In one embodiment, the sand blasting method mainly uses high-speed compressed air as a force to impinge fine stainless steel sand toward the surface of the plate 10, so that the fine stainless steel sand adheres to the surface of the plate 10 to form a protective layer P, and thereby uses the The surface of the plate 10 may exhibit different surface roughness. Here, in the embodiment where the surface treatment of the plate 10 is sandblasting, the anode treatment may be performed after the sandblasting, that is, the composite surface treatment may be performed.

In one embodiment, the drawing method mainly uses abrasive belts to grind the plate 10 to form a line on the surface of the plate 10, so that the surface of the plate 10 exhibits different aesthetic effects. Here, the surface treatment performed on the plate member 10 may be a composite surface treatment including wire drawing and anodization.
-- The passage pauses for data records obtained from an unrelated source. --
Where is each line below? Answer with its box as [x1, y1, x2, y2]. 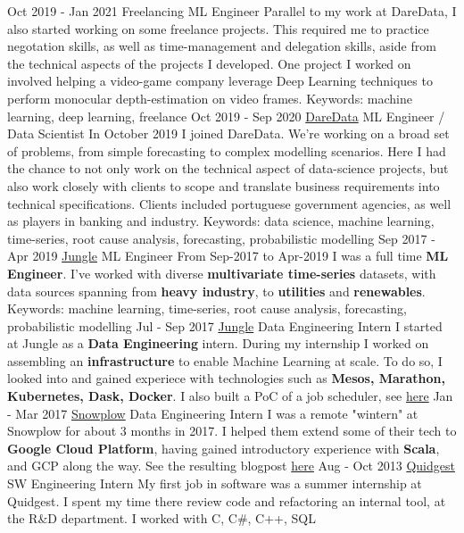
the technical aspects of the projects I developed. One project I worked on [7, 54, 411, 72]
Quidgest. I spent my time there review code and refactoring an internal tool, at [7, 491, 446, 510]
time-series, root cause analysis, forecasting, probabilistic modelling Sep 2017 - [7, 229, 435, 247]
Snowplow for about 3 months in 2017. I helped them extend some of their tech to [7, 421, 457, 440]
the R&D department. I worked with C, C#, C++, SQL [7, 509, 316, 528]
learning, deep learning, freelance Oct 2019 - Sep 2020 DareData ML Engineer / [7, 106, 445, 125]
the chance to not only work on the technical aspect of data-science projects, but [7, 159, 449, 178]
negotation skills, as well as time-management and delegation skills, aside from [7, 37, 436, 55]
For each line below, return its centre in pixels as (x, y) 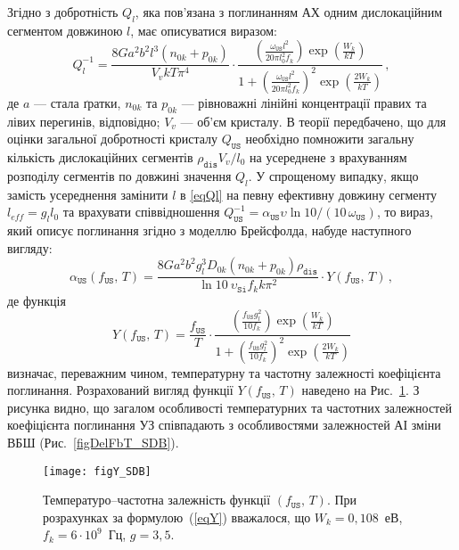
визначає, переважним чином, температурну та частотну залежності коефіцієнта (224, 372)
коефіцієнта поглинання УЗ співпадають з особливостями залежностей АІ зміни (224, 425)
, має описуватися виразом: (204, 30)
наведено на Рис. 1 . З (361, 390)
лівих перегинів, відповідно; (84, 121)
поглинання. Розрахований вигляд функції (120, 390)
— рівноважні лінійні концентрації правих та (304, 102)
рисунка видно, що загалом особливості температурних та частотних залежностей (229, 407)
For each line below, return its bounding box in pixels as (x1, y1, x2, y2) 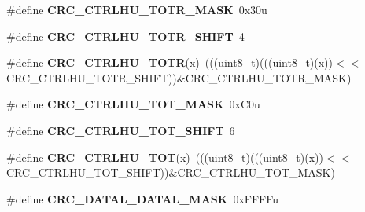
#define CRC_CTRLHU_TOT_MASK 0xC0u (6, 96, 260, 112)
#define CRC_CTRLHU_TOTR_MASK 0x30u (6, 2, 267, 17)
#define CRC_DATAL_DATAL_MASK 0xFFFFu (6, 190, 278, 207)
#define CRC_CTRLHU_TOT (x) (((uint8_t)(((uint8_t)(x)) (6, 148, 323, 165)
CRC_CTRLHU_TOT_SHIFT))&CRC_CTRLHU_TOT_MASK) (6, 164, 335, 181)
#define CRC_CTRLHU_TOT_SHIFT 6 (6, 122, 235, 138)
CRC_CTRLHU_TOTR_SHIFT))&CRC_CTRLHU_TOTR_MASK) (6, 69, 352, 86)
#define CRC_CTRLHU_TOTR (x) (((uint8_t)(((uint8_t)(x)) (6, 54, 334, 71)
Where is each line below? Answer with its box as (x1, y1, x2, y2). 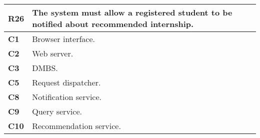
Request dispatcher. (32, 76, 101, 88)
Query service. (32, 105, 82, 117)
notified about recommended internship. (32, 18, 194, 29)
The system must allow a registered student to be (32, 6, 232, 18)
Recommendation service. (32, 120, 121, 131)
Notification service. (32, 91, 102, 102)
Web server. (32, 47, 73, 59)
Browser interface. (32, 33, 95, 44)
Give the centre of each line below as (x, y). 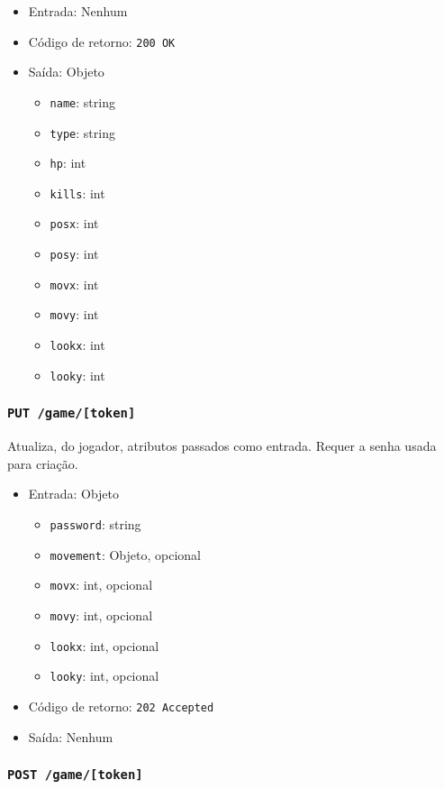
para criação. (43, 463)
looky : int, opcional (104, 676)
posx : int (74, 223)
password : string (95, 523)
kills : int (77, 193)
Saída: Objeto (66, 72)
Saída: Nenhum (71, 736)
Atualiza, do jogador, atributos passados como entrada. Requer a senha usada (222, 446)
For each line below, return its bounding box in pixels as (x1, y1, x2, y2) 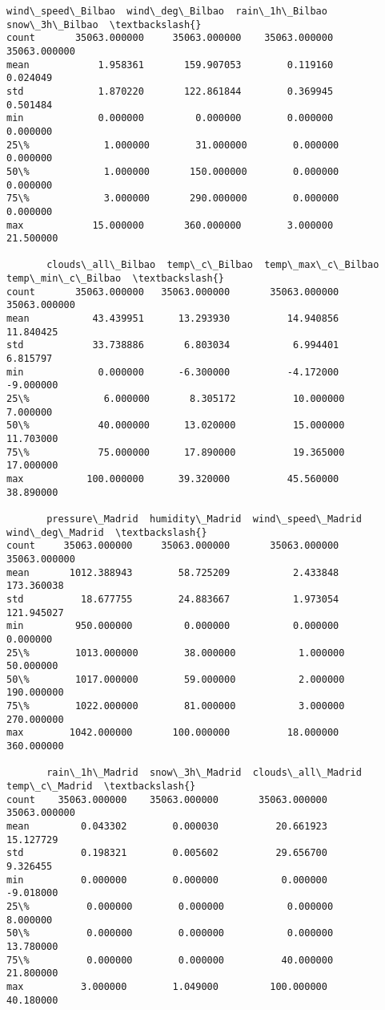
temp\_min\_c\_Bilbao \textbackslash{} (6, 273, 225, 285)
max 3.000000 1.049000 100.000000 (6, 980, 327, 992)
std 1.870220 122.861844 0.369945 (6, 85, 334, 97)
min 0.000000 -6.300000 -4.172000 (6, 366, 339, 378)
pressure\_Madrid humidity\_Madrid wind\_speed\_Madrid (46, 513, 362, 525)
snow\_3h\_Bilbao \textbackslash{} (6, 18, 202, 30)
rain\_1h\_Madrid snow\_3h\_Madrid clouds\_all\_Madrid (46, 767, 362, 779)
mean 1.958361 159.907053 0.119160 (6, 59, 334, 71)

Although the present invention has been disclosed as above with the examples, it is not intended to limit the present invention. Any person with ordinary knowledge in the technical field can make some modifications and changes without departing from the spirit and scope of the present invention. Therefore, as long as these modifications and changes are within the scope of the attached patent application and the scope equivalent thereto, the present invention will also cover these modifications and changes.

10‧‧‧ Plate

11‧‧‧ surface

111‧‧‧First plane

112‧‧‧Second Plane Department

20‧‧‧ transfer layer

21‧‧‧ incision

C‧‧‧Deformation Department

M‧‧‧Forming mold

P‧‧‧ protective layer

S01 ~ S04‧‧‧step

FIG. 1 is a flowchart of steps according to an embodiment of the present invention. FIG. 2 is a schematic diagram of forming a transfer layer according to the present invention. FIG. 3 is a schematic view of forming a cut in the present invention. FIG. 4 is a partially enlarged view of a circled portion 4 in FIG. 3. FIG. 5 is a schematic diagram of forming a deformed portion in the method of the present invention. FIG. 6 is a schematic diagram of forming a protective layer in the method of the present invention.

Claims (8)

An electronic device casing manufacturing method includes forming a transfer layer on a surface of a plate, forming all openings in the transfer layer, and the cutout extending to a portion of the surface; and punching the plate. , And bend the corresponding cutout positions on the plate and the transfer layer, thereby generating a deformed portion, the deformed portion includes part of the plate and part of the transfer layer, and the position of the cutout is located in the deformed portion A middle position between the two ends; and removing the deformed portion. The method for manufacturing an electronic device casing according to claim 1, wherein the cutout does not penetrate the plate. The method for manufacturing an electronic device casing according to claim 1, wherein the transfer layer is formed by a nano transfer lithography technique. The method for manufacturing an electronic device casing according to claim 1, further comprising performing an oxidation prevention treatment on the surface of the board. The method for manufacturing an electronic device case according to claim 4, wherein the surface of the board is subjected to an oxidation prevention treatment after the deformation portion is removed. The method for manufacturing an electronic device case according to claim 4, wherein the oxidation prevention treatment performed on the surface of the plate is one of anodizing, powder coating, electrocoating, or sandblasting, or a combination thereof . The method for manufacturing an electronic device casing according to claim 1, wherein the removal of the deformed portion is performed by a computer numerical control machine tool. The method for manufacturing an electronic device casing according to claim 7, wherein the computer numerical control machine tool removes the deformed portion by means of high-gloss cutting, milling, grinding, or laser engraving.